The two sample t-test is basically looking at the difference between the sample means relative to the standard deviation of the difference of the sample means. Engineers would express this as a signal to noise ratio for the difference between the two groups.

If the underlying distributions are normal then the z-statistic is the difference between the sample means divided by the true population variance of the sample means. Of course, if we do not know the true variances -- we have to estimate them. We, therefore, use the t-distribution and substitute sample quantities for population quantities, which is something we do frequently in statistics. This ratio is an approximate z-statistic -- Gosset published the exact distribution under the pseudonym "Student" and the test is often called the "Student t" test. If we can assume that the variances are equal, an assumption we will make whenever possible, then we can pool or combine the two sample variances to get the pooled standard deviation shown below.

Our pooled statistic is the pooled standard deviation \(s_p\) times the square root of the sum of the inverses of the two sample sizes. The t-statistic is a signal-to-noise ratio, a measure of how far apart the means are for determining if they are really different.

Does the data provide evidence that the true means differ? Let's test \(H_0 \colon \mu_1 = \mu_2\)

We will now calculate the test statistic, which is

2-sample t-Test Statistic
\(t=\dfrac{\bar{y}_1-\bar{y}_2}{S_p \sqrt{\dfrac{1}{n_1}+\dfrac{1}{n_2}}}\)

This is always a relative question. Are they different relative to the variation within the groups? Perhaps, they look a bit different. Our t-statistic turns out to be -2.19. If you know the t-distribution, you should then know that this is a borderline value and therefore requires that we examine carefully whether these two samples are really far apart.

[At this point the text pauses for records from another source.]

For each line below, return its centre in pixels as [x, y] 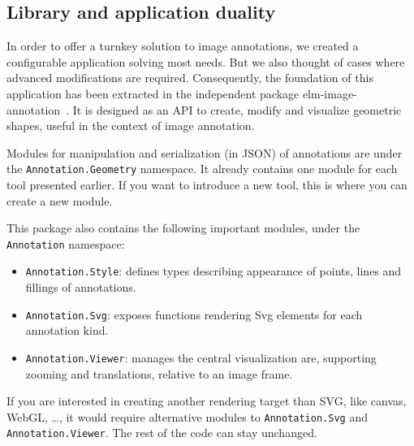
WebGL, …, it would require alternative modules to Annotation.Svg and [187, 416]
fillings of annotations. [81, 287]
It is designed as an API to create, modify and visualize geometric [237, 109]
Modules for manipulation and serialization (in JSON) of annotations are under [205, 152]
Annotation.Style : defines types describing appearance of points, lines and [213, 271]
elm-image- [330, 93]
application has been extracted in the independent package [153, 93]
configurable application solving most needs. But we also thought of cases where [206, 61]
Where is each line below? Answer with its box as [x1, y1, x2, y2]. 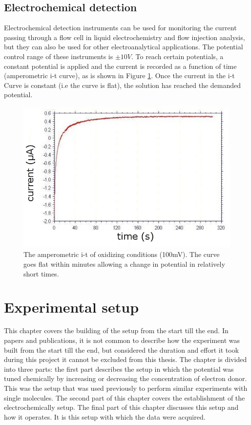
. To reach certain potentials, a [131, 51, 224, 61]
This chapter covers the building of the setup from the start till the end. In [4, 325, 229, 336]
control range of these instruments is [4, 51, 113, 61]
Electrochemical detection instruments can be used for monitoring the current [4, 22, 237, 33]
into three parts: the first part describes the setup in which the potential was [4, 363, 234, 374]
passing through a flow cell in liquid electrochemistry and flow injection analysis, [4, 32, 245, 42]
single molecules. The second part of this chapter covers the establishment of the [4, 392, 245, 403]
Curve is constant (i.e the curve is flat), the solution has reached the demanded [4, 80, 241, 90]
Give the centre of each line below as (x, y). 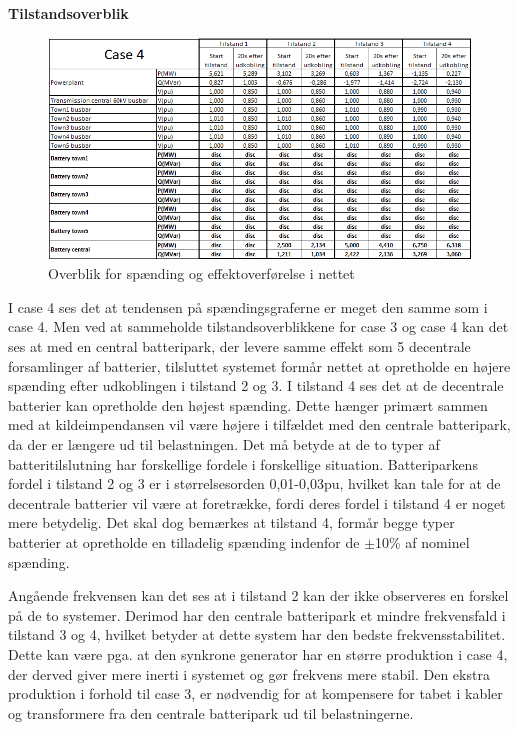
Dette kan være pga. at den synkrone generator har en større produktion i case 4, (258, 653)
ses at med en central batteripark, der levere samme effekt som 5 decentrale (239, 346)
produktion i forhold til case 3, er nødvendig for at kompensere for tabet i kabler (255, 693)
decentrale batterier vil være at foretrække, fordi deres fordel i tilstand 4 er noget (257, 502)
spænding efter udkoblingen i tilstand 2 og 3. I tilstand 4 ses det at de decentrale (256, 385)
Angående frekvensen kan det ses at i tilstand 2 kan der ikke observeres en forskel (258, 595)
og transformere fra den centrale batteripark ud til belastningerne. (211, 712)
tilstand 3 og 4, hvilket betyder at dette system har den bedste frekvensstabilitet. (257, 634)
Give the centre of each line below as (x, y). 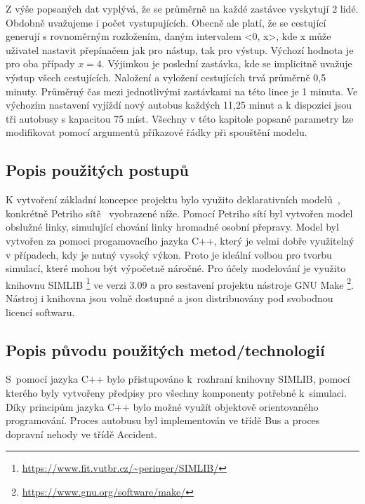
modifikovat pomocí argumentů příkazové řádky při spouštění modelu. (157, 132)
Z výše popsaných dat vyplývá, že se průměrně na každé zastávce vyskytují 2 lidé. (182, 8)
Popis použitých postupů (97, 170)
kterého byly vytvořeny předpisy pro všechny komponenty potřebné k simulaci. (176, 392)
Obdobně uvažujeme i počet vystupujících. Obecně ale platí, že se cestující (166, 22)
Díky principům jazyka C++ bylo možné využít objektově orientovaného (162, 406)
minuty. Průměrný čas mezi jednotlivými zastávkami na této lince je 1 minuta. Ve (182, 91)
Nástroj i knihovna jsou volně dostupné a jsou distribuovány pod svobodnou (170, 298)
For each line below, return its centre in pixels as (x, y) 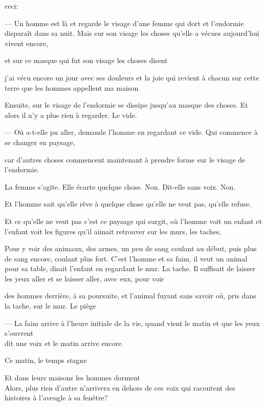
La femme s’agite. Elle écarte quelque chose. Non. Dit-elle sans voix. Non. (120, 186)
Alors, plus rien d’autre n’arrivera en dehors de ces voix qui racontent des (120, 387)
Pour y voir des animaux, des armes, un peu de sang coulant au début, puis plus (131, 248)
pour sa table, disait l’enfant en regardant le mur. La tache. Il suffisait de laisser (130, 268)
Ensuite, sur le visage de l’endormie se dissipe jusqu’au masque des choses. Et (126, 105)
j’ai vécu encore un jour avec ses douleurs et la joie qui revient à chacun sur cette (132, 77)
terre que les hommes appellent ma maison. (73, 87)
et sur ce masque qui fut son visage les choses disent (86, 60)

We compare the sample t to the distribution with the appropriate d.f.. We typically will calculate just the p-value which is the probability of finding the value at least as extreme as the one in our sample. This is under the assumption of the null hypothesis that our means are equal. The p-value in our example is essentially 0.043 as shown in the Minitab output below.

Two-Sample T-test and CI:y, Trt

Two-sample T for y

Trt N Mean StDev SE Mean
1 10 16.764 0.316 0.10
2 10 17.042 0.248 0.078

Difference = mu(1) - mu(2)

Estimate for difference: -0.278

95% CI for difference: (-0.546, -0.010)

T-Test of difference = 0 (vs not =): T-Value = -2.19 P-Value = 0.043 DF = 17

Normal probability plots look reasonable.

plot

Confidence intervals involve finding an interval, in this case, the interval is about the difference in means. We want to find upper and lower limits that include the true difference in the means with a specified level of confidence, typically we will use 95%.

In the cases where we have a two-sided hypothesis test which rejects the null hypothesis, then the confidence interval will not contain 0. In our example above we can see in the Minitab output that the 95% confidence interval does not include the value 0, the hypothesized value for the difference, when the null hypothesis assumes the two means are equal.